La Grèce au bord de l’explosion ?

La Grèce, l’Irlande et le Portugal sont insolvables et devront restructurer leur dette publique, nous le savons déjà (voir cette note), mais le fait est que pour la Grèce la situation devient carrément intenable, le taux des obligations à deux ans vient de franchir les 25 % (merci à BA pour ses commentaires réguliers) ! Le graphique est parlant.
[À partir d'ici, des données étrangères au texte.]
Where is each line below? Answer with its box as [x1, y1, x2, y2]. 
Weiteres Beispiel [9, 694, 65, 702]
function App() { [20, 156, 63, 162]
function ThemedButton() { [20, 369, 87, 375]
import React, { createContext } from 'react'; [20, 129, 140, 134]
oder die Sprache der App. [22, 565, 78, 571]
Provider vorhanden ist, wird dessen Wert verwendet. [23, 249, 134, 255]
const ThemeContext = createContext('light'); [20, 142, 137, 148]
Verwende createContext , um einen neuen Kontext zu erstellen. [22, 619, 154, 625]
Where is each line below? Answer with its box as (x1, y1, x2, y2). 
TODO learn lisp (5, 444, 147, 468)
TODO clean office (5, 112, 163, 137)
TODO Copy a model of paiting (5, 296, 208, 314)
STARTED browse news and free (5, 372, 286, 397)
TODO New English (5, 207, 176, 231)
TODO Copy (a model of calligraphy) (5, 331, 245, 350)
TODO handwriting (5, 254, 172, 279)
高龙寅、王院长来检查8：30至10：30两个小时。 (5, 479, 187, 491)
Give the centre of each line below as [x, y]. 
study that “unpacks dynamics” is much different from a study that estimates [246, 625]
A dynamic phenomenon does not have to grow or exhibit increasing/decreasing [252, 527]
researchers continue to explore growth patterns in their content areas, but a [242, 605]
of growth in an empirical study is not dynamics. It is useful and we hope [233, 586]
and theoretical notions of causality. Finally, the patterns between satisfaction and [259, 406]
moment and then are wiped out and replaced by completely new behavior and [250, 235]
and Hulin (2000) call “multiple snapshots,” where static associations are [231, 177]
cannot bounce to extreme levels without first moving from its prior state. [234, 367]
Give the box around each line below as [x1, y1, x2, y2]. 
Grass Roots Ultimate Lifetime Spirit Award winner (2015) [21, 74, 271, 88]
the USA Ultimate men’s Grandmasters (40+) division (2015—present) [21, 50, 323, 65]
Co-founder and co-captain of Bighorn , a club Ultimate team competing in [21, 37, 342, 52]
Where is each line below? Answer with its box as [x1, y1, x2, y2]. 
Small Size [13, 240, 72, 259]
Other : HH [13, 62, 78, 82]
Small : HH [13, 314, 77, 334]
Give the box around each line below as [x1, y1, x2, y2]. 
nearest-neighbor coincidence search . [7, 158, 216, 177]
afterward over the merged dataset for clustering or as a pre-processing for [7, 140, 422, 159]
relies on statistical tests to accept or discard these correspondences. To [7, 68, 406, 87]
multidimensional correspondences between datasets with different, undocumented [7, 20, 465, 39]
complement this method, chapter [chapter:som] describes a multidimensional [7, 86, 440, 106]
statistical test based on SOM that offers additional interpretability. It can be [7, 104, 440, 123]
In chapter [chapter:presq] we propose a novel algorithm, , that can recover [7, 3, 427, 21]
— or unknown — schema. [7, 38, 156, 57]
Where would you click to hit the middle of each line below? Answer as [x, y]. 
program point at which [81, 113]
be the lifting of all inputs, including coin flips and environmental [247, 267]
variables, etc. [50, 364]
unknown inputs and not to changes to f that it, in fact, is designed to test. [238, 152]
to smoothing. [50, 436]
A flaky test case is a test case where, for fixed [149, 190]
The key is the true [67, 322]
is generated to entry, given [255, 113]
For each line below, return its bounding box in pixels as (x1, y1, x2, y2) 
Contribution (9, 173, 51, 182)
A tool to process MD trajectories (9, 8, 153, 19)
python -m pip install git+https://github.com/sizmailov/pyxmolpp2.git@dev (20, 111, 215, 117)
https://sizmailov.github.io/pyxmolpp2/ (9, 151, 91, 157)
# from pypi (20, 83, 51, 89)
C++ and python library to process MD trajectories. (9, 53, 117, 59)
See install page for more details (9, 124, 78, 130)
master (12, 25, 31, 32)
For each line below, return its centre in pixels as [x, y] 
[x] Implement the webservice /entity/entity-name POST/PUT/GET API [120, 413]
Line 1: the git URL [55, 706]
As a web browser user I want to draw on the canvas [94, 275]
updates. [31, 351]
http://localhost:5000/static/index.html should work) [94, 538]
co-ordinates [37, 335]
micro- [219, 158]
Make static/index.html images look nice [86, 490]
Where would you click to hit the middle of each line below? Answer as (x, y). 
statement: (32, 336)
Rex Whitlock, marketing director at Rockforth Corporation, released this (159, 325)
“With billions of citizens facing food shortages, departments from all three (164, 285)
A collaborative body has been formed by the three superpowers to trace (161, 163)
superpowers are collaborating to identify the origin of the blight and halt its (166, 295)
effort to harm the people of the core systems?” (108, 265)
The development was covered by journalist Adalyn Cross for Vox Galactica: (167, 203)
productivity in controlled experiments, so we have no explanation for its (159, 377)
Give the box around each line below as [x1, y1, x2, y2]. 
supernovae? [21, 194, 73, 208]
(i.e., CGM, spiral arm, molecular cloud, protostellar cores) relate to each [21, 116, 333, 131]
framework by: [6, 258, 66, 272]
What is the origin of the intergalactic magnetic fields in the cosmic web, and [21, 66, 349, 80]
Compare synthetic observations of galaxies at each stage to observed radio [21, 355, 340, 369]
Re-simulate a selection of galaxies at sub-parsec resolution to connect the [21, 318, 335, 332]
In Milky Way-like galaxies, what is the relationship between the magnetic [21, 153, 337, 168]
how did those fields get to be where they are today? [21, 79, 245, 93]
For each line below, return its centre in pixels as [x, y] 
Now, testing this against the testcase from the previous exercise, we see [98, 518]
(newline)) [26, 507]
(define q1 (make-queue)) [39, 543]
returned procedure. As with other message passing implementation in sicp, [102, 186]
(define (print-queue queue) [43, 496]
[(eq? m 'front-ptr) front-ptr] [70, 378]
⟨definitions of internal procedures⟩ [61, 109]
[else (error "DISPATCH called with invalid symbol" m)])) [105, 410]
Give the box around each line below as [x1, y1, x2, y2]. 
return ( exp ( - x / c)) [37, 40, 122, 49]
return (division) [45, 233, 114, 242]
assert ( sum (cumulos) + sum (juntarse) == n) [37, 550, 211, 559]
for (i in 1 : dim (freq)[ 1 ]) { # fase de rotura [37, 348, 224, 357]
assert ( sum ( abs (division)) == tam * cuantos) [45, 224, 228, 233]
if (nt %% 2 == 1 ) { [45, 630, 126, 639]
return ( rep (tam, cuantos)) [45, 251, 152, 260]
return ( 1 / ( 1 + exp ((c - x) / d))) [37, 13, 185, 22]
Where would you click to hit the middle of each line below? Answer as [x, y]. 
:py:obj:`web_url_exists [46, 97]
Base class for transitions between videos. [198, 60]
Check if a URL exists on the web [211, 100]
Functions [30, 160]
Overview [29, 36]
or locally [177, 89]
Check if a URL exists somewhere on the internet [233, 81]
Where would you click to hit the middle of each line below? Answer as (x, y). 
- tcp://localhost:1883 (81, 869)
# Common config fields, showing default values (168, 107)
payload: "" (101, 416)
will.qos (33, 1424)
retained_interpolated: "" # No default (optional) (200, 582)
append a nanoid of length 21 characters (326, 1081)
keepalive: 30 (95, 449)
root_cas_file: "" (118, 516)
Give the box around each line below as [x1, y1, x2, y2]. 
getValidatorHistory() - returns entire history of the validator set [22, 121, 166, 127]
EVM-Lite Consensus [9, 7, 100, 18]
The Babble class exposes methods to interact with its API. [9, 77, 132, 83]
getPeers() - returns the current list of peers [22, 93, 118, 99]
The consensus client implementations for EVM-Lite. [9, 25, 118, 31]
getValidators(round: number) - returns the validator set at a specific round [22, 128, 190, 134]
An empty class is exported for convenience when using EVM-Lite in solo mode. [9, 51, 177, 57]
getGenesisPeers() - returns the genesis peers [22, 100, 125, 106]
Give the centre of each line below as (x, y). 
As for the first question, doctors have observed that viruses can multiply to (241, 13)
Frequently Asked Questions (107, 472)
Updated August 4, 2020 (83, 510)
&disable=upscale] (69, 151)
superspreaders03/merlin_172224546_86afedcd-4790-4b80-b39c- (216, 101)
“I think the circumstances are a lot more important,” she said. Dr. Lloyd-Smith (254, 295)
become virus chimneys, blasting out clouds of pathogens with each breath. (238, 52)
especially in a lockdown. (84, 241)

Quand est-ce que le pays va exploser ? Les chancelleries européennes sont-elles déjà en train de négocier en secret une restructuration ? Une banque grecque va-t-elle se déclarer en faillite ? Il faut déjà penser aux conséquences d’une restructuration (c'est-à-dire d’un défaut sur une partie de la dette) car les banques françaises sont très engagées en Grèce, même si elles retirent leurs billes : plus de 60 milliards… Et cet article ne mentionne pas le fait que le Crédit agricole possède l’une des principales banques du pays, Emporiki. Un investissement judicieux. Et surtout, les banques françaises se sont engagées à ne pas abandonner la Grèce en ne revendant pas d'obligations d'État, c’est malin ! Naïveté (l’Europe n’abandonnera pas un pays membre), soumission (au pouvoir politique), cynisme (empochons les bonus, on verra après), bêtise d’économistes gaussiens incapables de prendre en compte un Cygne noir pourtant bien visible ? Tout ça à la fois certainement.

Philippe Herlin
© La dette de la France .fr

 

 

 

http://www.les-crises.fr/meteo-des-taux/

 

 

meteo-des-taux-souverains-1.jpg

 

 

 

 

 

 

Ce graphique est inquiétant, car il illustre les forces oeuvrant à la destruction de l’euro. Il présente les taux auxquels les États européens financent leur dette (emprunts à 5 ans). On observe qu’en 2008, les taux de tous les pays se tenaient dans un « mouchoir de poche » (50 points de base d’écart = 0,50 %) . On constate que de nettes tensions sont apparues en 2009 (plus de 300 points d’écarts), et que la crise grecque de 2010 a fait totalement diverger les taux (1 300 points d’écart au pire de la crise). Une telle situation est difficilement tenable pour l’euro, tout comme pour les pays subissant la défiance des marchés : Grèce, Portugal, Irlande, et dans une moindre mesure pour le moment, l’Espagne (mais elle est à la merci d’un effondrement de sa bulle immobilière, qui entraînerait ses banques dans le gouffre).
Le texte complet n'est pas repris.